Input material: Begin
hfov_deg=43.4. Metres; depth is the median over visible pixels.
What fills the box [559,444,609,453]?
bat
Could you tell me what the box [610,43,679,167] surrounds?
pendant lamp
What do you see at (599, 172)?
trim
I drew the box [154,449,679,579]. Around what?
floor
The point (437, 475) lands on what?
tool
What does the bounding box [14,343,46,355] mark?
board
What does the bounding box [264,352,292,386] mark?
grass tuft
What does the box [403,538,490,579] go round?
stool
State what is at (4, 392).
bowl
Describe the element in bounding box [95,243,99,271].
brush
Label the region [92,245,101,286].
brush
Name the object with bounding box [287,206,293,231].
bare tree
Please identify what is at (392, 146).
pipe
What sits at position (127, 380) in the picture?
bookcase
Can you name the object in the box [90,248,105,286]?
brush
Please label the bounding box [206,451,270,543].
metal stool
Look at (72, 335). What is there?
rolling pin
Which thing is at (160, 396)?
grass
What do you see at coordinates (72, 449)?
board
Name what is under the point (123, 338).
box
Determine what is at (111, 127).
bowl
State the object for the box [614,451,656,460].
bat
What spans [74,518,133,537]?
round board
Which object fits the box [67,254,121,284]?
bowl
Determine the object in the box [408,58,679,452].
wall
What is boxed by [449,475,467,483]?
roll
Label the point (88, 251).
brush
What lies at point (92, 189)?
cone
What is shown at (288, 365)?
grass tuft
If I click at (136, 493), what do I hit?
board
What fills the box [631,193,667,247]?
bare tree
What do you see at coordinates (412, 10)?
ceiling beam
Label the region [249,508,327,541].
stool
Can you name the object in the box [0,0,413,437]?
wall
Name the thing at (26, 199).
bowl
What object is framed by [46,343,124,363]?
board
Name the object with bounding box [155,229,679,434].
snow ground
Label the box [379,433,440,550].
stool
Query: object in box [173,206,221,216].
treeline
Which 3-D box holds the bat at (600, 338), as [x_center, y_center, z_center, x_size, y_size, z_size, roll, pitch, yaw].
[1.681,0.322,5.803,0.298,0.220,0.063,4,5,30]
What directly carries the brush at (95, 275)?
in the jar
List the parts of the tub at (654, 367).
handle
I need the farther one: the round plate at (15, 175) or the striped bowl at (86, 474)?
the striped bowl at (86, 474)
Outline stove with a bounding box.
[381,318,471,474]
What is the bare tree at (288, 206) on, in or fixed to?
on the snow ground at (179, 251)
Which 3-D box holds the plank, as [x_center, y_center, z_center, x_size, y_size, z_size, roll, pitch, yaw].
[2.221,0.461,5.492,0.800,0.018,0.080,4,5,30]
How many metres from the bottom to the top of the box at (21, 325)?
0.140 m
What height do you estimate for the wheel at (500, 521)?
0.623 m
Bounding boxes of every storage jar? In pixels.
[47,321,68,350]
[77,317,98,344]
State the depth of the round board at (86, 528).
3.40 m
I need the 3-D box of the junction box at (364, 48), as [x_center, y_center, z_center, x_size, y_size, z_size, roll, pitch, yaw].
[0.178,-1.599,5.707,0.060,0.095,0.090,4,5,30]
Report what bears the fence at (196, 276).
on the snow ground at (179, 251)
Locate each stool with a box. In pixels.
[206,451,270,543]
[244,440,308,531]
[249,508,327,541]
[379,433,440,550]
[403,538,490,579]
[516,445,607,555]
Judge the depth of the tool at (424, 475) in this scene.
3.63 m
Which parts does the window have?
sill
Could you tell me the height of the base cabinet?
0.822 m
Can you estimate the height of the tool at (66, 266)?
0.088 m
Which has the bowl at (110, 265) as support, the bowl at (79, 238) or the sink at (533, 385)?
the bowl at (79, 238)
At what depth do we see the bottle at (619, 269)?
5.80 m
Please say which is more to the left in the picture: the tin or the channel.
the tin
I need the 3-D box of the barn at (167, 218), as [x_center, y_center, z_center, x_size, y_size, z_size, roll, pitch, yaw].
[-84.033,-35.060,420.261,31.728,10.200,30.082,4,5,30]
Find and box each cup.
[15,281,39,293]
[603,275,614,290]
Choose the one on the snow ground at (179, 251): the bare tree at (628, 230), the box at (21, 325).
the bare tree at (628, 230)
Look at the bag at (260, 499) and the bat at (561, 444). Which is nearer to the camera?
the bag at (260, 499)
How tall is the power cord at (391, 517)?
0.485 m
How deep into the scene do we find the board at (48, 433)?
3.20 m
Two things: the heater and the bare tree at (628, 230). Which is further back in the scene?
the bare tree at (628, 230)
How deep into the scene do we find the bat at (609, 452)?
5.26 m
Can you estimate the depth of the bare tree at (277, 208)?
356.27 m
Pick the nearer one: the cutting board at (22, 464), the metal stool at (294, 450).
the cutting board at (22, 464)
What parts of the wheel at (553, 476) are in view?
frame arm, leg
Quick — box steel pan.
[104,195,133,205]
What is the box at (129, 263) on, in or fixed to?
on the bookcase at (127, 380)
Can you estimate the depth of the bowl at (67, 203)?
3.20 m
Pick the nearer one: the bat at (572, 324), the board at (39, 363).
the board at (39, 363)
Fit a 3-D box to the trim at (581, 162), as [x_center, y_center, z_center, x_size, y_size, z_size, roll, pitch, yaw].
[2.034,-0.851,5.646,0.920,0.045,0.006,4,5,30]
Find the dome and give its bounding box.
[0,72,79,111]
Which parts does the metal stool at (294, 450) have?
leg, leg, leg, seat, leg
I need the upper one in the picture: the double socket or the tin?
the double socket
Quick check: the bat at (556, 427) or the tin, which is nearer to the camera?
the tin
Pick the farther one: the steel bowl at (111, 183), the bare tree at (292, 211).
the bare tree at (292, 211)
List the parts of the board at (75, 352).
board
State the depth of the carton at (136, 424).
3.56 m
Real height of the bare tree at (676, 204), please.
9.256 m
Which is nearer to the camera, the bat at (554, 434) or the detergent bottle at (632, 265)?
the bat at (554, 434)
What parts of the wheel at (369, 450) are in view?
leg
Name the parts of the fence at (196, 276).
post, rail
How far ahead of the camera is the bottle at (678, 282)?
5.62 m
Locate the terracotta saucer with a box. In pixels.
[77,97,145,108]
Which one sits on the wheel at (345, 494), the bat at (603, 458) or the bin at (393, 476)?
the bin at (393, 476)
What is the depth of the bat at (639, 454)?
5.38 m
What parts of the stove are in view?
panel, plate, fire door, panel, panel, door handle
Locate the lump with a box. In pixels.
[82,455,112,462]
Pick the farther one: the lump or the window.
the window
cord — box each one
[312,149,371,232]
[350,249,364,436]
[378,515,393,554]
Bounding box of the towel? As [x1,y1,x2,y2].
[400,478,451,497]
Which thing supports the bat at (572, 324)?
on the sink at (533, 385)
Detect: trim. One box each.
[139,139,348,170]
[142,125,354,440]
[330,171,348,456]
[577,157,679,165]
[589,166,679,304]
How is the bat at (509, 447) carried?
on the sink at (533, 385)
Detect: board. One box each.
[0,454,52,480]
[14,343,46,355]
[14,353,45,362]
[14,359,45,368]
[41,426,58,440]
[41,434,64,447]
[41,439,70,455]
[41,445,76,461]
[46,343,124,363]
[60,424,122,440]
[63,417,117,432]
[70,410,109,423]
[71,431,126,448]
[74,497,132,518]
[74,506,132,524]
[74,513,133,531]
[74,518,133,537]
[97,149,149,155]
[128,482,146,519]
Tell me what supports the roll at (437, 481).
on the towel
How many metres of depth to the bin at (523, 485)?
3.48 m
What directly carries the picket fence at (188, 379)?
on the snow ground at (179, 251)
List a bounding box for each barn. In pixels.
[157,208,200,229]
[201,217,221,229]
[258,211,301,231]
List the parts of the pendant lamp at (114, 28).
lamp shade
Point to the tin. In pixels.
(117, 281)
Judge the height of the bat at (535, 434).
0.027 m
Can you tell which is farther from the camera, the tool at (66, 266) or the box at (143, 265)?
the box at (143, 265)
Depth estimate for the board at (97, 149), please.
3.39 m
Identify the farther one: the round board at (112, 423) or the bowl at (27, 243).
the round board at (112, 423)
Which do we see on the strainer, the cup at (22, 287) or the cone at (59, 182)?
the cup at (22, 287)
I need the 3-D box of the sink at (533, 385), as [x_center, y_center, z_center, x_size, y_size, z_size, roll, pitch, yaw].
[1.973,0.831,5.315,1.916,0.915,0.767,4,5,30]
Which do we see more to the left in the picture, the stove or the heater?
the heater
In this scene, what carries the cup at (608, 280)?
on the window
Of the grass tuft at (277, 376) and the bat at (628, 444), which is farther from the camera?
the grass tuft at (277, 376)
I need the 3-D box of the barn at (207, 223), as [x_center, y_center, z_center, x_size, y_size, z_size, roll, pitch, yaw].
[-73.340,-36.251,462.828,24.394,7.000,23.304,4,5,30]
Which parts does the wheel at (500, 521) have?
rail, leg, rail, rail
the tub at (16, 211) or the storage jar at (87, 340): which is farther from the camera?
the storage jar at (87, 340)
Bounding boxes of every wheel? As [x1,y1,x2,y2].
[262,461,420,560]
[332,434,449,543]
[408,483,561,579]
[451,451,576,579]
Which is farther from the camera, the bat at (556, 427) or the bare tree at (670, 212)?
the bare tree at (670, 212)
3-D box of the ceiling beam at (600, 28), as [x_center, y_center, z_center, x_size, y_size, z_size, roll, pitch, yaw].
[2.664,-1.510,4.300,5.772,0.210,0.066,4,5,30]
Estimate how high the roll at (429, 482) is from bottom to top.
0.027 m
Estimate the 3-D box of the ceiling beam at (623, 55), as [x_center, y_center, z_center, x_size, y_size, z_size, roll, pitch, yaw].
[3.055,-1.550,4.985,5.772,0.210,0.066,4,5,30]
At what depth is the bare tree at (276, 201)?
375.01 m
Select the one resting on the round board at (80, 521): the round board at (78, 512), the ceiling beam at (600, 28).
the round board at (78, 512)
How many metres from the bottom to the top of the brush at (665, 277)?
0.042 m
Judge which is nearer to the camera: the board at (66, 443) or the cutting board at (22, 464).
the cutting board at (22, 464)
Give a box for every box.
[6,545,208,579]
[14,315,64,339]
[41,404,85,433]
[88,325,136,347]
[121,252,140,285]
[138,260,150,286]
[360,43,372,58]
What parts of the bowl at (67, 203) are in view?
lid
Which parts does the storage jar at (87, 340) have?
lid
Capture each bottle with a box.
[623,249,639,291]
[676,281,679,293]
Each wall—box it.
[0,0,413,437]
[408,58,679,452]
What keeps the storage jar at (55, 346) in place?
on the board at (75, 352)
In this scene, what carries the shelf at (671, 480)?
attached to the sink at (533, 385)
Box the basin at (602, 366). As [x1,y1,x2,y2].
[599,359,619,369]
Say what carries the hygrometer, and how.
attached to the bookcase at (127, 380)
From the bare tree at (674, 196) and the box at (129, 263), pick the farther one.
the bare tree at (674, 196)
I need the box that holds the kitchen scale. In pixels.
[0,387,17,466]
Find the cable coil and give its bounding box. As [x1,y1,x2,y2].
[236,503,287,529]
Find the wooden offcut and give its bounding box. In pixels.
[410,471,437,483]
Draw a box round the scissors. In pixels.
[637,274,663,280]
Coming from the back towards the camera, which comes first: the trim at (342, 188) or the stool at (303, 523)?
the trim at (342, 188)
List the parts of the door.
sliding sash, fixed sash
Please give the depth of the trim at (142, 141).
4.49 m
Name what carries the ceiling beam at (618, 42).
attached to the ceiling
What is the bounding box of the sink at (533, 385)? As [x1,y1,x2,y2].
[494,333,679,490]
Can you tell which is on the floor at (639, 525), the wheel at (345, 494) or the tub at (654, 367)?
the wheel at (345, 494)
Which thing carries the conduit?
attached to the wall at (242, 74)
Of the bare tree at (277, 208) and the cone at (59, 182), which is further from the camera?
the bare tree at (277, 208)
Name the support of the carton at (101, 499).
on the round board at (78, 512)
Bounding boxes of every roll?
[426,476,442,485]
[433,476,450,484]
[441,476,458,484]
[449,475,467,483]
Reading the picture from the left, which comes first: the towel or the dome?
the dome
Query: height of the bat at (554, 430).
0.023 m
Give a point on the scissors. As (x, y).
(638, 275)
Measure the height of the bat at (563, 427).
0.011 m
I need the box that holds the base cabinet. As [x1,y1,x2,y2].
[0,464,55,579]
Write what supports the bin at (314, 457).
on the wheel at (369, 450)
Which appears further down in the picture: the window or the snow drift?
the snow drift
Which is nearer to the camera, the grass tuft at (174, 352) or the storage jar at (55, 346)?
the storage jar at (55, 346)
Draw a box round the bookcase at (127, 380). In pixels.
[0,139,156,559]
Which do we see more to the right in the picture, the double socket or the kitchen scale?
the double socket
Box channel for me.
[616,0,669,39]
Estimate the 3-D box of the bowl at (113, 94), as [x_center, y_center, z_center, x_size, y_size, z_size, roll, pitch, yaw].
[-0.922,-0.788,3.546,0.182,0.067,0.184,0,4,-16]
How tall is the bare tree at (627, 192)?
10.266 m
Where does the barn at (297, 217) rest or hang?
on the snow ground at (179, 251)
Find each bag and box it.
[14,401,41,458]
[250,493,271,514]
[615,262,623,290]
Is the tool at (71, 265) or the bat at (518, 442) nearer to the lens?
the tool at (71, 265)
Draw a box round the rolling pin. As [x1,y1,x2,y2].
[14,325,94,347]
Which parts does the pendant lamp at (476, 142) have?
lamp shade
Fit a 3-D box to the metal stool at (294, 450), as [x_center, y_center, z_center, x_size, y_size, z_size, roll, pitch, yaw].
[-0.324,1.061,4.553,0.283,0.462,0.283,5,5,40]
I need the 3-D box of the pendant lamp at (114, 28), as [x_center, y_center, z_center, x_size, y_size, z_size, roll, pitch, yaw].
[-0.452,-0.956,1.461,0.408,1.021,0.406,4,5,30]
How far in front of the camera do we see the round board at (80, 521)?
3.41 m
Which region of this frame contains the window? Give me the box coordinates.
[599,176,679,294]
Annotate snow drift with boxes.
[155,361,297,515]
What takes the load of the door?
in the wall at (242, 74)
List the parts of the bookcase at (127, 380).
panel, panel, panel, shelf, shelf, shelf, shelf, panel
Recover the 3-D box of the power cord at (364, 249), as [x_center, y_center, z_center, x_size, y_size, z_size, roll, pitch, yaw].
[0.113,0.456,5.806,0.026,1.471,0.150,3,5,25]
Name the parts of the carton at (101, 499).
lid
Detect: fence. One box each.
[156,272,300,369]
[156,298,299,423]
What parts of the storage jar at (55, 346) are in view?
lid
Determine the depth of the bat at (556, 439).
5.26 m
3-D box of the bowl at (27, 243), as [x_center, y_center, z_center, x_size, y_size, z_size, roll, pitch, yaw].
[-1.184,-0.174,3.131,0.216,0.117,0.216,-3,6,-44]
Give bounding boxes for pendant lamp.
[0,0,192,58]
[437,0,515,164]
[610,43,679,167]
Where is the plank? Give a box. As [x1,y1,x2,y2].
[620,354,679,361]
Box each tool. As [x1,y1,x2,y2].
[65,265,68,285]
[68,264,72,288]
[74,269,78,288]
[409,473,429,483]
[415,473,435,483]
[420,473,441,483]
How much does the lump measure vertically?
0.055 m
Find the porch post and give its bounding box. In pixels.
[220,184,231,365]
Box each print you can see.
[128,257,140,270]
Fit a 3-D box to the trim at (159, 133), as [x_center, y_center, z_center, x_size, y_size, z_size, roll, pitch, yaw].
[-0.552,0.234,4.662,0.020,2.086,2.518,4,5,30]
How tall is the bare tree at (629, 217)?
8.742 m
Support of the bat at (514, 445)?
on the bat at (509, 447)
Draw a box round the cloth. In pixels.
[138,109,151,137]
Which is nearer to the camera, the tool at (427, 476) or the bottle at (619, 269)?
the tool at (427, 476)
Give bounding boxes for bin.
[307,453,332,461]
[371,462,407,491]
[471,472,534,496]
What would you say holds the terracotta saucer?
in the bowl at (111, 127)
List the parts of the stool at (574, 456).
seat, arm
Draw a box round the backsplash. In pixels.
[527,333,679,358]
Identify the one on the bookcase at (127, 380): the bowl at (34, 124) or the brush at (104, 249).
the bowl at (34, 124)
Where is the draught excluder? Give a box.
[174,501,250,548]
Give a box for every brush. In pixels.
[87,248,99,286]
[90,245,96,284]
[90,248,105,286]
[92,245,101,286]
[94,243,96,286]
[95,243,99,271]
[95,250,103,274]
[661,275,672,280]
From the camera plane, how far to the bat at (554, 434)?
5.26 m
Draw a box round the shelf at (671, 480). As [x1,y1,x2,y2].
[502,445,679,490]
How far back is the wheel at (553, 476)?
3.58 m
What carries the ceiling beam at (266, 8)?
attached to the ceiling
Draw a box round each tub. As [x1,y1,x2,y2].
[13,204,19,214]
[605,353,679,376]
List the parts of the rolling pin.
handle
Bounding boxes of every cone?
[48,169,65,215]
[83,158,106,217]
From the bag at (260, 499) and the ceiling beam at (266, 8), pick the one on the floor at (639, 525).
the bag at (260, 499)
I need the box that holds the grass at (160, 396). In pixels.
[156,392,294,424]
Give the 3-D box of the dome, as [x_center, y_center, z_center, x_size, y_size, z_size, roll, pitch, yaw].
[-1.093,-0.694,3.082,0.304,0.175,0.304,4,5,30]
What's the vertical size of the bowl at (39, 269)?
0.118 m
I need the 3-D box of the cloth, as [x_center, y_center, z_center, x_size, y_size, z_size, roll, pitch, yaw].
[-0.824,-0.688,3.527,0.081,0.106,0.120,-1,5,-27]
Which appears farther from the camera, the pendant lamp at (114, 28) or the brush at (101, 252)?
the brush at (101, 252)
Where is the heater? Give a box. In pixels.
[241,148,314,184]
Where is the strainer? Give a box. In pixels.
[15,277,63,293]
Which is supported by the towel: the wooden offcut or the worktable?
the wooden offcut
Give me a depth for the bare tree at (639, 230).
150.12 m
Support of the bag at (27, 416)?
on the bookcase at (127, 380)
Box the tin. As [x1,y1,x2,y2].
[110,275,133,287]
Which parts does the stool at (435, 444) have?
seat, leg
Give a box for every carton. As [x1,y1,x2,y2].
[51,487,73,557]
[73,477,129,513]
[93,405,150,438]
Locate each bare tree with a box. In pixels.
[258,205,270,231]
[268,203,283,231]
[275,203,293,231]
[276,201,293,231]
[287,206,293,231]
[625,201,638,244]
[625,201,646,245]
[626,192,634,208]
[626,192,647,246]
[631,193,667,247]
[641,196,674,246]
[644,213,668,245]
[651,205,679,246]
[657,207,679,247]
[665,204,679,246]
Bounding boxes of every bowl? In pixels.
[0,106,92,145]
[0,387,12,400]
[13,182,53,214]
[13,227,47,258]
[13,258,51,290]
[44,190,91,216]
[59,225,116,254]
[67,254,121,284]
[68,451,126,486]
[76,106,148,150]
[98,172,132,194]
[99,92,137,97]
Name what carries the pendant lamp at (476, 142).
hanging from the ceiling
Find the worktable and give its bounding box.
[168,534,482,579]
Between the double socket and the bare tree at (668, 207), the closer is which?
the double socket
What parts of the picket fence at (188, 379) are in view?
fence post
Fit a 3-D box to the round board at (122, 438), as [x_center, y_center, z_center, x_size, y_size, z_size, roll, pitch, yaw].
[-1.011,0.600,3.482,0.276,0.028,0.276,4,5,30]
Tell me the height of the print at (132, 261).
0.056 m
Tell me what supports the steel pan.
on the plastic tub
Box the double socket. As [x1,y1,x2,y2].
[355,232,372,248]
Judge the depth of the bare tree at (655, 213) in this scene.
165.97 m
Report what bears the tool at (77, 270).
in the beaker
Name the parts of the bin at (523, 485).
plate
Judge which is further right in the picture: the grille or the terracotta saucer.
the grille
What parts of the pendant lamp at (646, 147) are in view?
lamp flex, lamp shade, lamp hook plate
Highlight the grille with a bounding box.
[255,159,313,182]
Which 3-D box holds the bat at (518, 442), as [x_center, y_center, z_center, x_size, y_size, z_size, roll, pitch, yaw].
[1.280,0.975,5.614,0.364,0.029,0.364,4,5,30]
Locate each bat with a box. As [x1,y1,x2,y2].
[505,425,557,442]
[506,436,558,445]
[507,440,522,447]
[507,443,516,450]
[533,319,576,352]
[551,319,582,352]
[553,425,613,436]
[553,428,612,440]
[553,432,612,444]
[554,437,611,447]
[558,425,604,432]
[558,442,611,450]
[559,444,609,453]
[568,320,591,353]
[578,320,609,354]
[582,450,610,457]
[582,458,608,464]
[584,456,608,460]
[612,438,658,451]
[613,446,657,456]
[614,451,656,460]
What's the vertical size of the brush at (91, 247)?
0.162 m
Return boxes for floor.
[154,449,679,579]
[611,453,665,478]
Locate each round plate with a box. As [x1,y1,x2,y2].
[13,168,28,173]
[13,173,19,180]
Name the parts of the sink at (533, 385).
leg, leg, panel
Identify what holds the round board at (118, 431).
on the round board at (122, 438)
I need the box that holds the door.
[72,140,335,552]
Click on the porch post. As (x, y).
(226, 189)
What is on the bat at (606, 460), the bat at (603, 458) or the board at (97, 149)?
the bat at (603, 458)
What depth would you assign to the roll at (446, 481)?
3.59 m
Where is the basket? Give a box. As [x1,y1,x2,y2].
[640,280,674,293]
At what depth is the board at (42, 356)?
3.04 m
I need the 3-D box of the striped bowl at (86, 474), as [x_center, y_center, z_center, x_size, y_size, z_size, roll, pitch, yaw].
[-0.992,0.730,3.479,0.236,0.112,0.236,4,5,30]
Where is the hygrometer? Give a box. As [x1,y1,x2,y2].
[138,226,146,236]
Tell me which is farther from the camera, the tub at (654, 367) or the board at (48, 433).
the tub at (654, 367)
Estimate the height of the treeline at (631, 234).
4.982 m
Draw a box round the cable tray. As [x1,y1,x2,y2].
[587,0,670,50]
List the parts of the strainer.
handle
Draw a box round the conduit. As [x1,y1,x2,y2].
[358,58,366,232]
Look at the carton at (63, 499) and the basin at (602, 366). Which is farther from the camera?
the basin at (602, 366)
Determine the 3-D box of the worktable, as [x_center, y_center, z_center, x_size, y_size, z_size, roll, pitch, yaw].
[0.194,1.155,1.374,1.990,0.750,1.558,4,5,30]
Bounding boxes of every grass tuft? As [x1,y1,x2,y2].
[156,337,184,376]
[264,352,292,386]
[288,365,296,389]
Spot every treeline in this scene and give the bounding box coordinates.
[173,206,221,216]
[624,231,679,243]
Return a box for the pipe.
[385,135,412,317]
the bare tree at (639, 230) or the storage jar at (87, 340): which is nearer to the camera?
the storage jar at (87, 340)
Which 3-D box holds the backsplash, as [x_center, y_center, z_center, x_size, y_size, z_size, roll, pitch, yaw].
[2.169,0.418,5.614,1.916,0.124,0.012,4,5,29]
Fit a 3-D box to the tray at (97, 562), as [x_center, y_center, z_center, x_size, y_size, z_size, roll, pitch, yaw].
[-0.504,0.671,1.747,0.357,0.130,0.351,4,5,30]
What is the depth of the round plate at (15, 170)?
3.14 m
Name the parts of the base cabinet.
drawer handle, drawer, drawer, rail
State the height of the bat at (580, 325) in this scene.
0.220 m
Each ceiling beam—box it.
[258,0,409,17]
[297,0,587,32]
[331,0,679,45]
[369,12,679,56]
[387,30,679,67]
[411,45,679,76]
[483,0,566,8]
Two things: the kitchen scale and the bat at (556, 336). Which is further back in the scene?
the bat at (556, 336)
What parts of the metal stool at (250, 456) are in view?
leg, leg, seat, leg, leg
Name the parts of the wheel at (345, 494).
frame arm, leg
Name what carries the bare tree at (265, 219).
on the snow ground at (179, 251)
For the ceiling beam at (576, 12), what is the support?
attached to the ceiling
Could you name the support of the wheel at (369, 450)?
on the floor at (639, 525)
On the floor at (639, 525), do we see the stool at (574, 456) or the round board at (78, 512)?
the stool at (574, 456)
Input material: End
### [The problem]
Please reproduce, exactly as they appear above, the lines from the line containing "Determine the 3-D" up to and including the line containing "Spot every treeline".

### [Response below]
Determine the 3-D box of the worktable, as [x_center, y_center, z_center, x_size, y_size, z_size, roll, pitch, yaw].
[0.194,1.155,1.374,1.990,0.750,1.558,4,5,30]
Bounding boxes of every grass tuft? As [x1,y1,x2,y2].
[156,337,184,376]
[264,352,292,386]
[288,365,296,389]
Spot every treeline in this scene and give the bounding box coordinates.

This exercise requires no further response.